Chemical sample analyzers may be employed to measure the content of a particular element or compound (constituent) in a sample (e.g., specimen). Throughout this description, it will be understood by those skilled in the art that the term constituent element may be used to refer to an analyte, element, compound, component and/or any substance in the sample. Some chemical sample analyzers may be adapted to measure the content of carbon, sulfur, nitrogen, among others, of a sample. Carbon analyzers may be employed to measure the total organic carbon (TOC), the inorganic carbon (IC), the total carbon (TC; TC=TOC+IC), purgeable organic carbon (POC) and/or non-purgeable organic carbon (NPOC) content of the sample. TOC measurement processes may include oxidizing organic carbon in the sample, detecting and quantifying the oxidized carbon (e.g., CO2) and presenting the result in units of mass of carbon per volume of the sample.
Carbon analyzers are used in a variety of industries to measure, monitor and analyze analytical information relating to the carbon content of a given sample. Measuring the carbon content in liquids such as drinking water, treated or untreated wastewater and ultra pure water for pharmaceutical or clean room applications is a routine way to assess the purity of the liquid sample. Monitoring the carbon content of wastewater is particularly significant in the chemical, pharmaceutical, semiconductor, food and beverage industries. Other areas that require careful monitoring of carbon content include the paint, resin and coating industries. Carbon analysis also can be essential for ascertaining whether drinking water, groundwater, soils and wastewater comply with government regulations. Carbon analysis also may be performed to protect process equipment such as boilers, turbines and purification devices because organic materials such as carbon may contaminate the process equipment.
Furthermore, there is an increasing interest in measuring, monitoring and analyzing carbon levels in solids or semi-solid specimens such as soils, clays and sediments. Accordingly, these solids or semi-solids can be measured, monitored and analyzed for carbon content using known analyzer accessories.

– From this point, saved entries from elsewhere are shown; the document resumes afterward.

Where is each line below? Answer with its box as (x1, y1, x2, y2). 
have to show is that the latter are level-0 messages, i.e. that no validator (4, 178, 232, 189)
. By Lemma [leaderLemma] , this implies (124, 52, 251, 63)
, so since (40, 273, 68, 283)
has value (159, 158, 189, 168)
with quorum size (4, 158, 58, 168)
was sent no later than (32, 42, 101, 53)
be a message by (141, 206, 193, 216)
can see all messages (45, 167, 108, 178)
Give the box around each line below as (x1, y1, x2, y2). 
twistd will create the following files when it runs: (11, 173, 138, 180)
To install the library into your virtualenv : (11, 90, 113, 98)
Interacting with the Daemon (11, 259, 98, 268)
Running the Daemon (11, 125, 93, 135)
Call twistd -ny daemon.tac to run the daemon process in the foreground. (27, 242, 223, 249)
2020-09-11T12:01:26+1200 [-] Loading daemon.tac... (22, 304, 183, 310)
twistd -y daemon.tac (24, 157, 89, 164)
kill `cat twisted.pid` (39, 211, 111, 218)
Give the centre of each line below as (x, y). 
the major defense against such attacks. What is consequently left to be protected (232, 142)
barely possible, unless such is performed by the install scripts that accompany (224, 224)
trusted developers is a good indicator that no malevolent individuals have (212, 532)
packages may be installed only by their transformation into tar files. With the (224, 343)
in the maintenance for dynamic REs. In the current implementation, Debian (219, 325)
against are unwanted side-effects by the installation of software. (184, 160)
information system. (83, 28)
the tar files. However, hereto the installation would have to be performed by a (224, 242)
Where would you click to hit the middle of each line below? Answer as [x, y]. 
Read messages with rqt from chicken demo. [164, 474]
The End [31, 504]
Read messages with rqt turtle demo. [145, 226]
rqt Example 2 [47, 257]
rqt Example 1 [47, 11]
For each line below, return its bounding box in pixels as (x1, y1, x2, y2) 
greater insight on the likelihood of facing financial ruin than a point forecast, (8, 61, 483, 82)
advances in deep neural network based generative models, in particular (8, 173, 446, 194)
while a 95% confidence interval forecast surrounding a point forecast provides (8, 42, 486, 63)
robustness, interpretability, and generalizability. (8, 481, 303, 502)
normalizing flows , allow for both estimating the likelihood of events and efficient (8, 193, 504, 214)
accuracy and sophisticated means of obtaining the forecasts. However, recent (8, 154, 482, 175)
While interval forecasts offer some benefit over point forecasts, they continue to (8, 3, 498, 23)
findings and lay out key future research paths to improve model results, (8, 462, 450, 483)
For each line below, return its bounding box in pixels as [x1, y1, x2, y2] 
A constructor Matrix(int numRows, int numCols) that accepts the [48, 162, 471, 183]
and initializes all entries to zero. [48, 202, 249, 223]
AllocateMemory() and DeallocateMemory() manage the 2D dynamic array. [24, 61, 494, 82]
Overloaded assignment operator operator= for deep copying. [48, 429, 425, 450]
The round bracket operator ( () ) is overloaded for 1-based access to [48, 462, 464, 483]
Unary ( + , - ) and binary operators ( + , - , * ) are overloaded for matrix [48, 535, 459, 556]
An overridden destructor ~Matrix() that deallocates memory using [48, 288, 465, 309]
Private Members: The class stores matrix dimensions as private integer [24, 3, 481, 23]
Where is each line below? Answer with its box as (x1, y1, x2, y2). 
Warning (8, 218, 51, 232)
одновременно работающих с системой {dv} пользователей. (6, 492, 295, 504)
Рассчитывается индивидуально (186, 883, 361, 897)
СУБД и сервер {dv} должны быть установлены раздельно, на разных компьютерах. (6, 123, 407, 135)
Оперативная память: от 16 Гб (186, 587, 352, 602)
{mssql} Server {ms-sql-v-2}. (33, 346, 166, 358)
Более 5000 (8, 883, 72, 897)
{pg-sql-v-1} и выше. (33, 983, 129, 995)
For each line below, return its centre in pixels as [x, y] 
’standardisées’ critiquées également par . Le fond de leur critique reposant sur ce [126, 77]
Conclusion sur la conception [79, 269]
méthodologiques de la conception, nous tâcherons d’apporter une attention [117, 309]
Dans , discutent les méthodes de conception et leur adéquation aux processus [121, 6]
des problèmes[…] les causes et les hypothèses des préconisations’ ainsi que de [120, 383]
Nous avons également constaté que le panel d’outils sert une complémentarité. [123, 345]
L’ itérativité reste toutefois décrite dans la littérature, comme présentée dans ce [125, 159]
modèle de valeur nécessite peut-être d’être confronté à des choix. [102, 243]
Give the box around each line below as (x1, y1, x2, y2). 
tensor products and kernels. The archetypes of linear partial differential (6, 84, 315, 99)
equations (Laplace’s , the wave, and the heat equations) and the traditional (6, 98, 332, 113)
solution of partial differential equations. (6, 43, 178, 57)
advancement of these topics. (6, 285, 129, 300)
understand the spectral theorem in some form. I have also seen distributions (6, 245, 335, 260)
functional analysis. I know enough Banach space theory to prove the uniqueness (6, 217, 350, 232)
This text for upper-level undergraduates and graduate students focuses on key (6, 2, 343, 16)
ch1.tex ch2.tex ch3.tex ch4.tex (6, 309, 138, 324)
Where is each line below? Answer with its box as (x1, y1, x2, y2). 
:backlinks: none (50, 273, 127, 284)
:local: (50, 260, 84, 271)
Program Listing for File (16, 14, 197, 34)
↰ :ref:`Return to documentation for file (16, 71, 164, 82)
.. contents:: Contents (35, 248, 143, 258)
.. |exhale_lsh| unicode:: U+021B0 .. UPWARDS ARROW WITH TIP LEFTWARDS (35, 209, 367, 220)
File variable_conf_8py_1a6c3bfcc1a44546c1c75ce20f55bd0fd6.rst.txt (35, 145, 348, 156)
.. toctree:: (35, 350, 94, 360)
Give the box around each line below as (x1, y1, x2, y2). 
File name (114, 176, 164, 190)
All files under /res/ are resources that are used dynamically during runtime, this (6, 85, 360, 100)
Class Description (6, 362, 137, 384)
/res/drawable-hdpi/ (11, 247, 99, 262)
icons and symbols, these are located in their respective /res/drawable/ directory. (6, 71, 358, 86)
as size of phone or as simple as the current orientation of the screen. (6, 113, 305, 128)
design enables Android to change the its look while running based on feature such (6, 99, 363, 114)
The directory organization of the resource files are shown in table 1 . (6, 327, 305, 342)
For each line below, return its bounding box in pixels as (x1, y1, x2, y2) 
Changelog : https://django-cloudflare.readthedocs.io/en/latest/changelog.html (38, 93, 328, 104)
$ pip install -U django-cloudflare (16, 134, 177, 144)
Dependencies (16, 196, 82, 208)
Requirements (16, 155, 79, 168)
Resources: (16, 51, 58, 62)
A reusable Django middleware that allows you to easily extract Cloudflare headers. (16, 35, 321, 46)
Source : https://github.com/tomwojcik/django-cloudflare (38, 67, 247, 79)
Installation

Nitrogen analyzers may be employed to measure the nitrogen content in the sample. Nitrogen in a sample may be converted to nitric oxide (NO). The NO is mixed with ozone to form NO2*(NO2 in excited state). When the NO2* returns to its ground state it gives off energy in the form of light. This process is known as chemiluminescence. The amount of light given off is proportional to the amount of NO in the sample.
Conventional sample analyzers employ a flow-through type detector technique to measure the content of a particular constituent in a sample. Flow-through technology provides a certain level of sensitivity in the measured content. There is a need for a sample analyzer to measure the content of a constituent in a gas sample with increased sensitivity over the conventional flow-through type detector techniques.